Nearly 50 companies are expected to list on China’s stock markets in January 2014, bringing to an end a 13-month moratorium on initial public offerings (IPOs) on the Shanghai and Shenzhen exchanges. China’s last IPO took place in November 2012, when auto parts maker Zhejiang Shibao Co. Ltd. listed on the Shenzhen exchange.

Since then, China’s securities regulator has said that the reopening of IPO markets would depend on the release of new rules designed to increase investor protections.  On November 30, the China Securities Regulatory Commission (CSRC) finally issued those rules as part of a plan for stock market reform. Among other measures, they call for greater information disclosure by listing companies, a longer listing window, and penalties for underwriters who fail to adequately disclose risk to regulators.

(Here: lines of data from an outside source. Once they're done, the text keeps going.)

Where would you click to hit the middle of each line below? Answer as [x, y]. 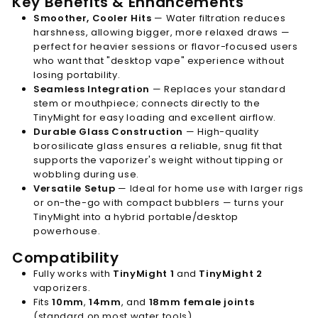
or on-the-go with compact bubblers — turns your [159, 202]
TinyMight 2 [231, 273]
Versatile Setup [75, 188]
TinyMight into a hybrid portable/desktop [136, 216]
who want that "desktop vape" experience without [159, 60]
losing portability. [77, 75]
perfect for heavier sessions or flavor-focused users [166, 46]
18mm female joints [202, 302]
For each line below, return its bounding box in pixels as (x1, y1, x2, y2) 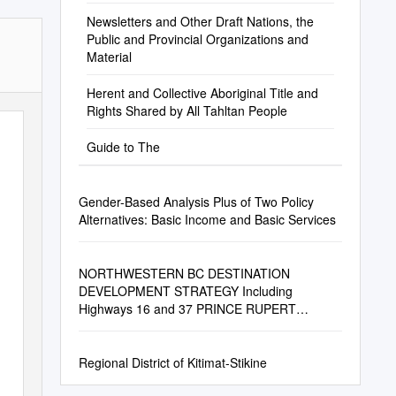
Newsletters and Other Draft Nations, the (86, 12, 314, 30)
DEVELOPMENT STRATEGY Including (78, 282, 293, 300)
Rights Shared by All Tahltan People (86, 102, 287, 119)
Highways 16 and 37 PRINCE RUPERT (78, 300, 296, 317)
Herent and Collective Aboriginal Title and (86, 84, 318, 102)
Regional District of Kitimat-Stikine (78, 354, 267, 371)
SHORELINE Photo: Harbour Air (78, 317, 257, 335)
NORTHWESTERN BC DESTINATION (78, 264, 290, 282)

The plan also calls for a shift away from China’s current approval-based IPO system toward a registration-based system. Under an approval-based system, regulators determine whether companies are able to finance their operations and turn a profit, a lengthy process prone to corruption. Under a registration-based system—like that used in the United States—regulators simply determine whether companies have met certain standards for financial and legal disclosures before allowing them to list.

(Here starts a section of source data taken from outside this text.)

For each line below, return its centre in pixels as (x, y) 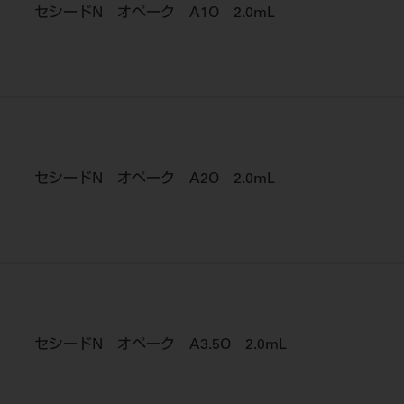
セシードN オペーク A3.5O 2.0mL (161, 345)
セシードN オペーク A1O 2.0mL (155, 14)
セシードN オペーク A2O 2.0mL (155, 179)
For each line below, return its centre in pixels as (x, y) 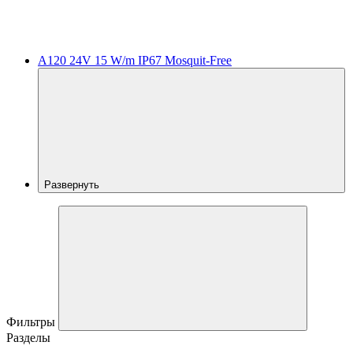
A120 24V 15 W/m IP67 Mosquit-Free (135, 60)
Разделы (28, 337)
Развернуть (73, 184)
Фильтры (32, 321)

Now that the listing process is shorter—CSRC rules say it should take only three months from application to approval—the regulator hopes to start processing the roughly 760 companies waiting to list on China’s exchanges. According to the CSRC, it will take about a year to clear the backlog, with the first 50 companies expected to list in January 2014.

The CSRC has said that it froze listings last year in order to improve the IPO vetting process and increase investor protections. But many analysts believe the real reason behind the freeze was to stem the tide of new IPOs until the market was solid enough to support all listed companies. Since 2007, the Shanghai Composite Index has lost two-thirds of its value. And according to Bloomberg, nearly half of the 870 companies listed in China after June 2009 now trade below their issuing prices.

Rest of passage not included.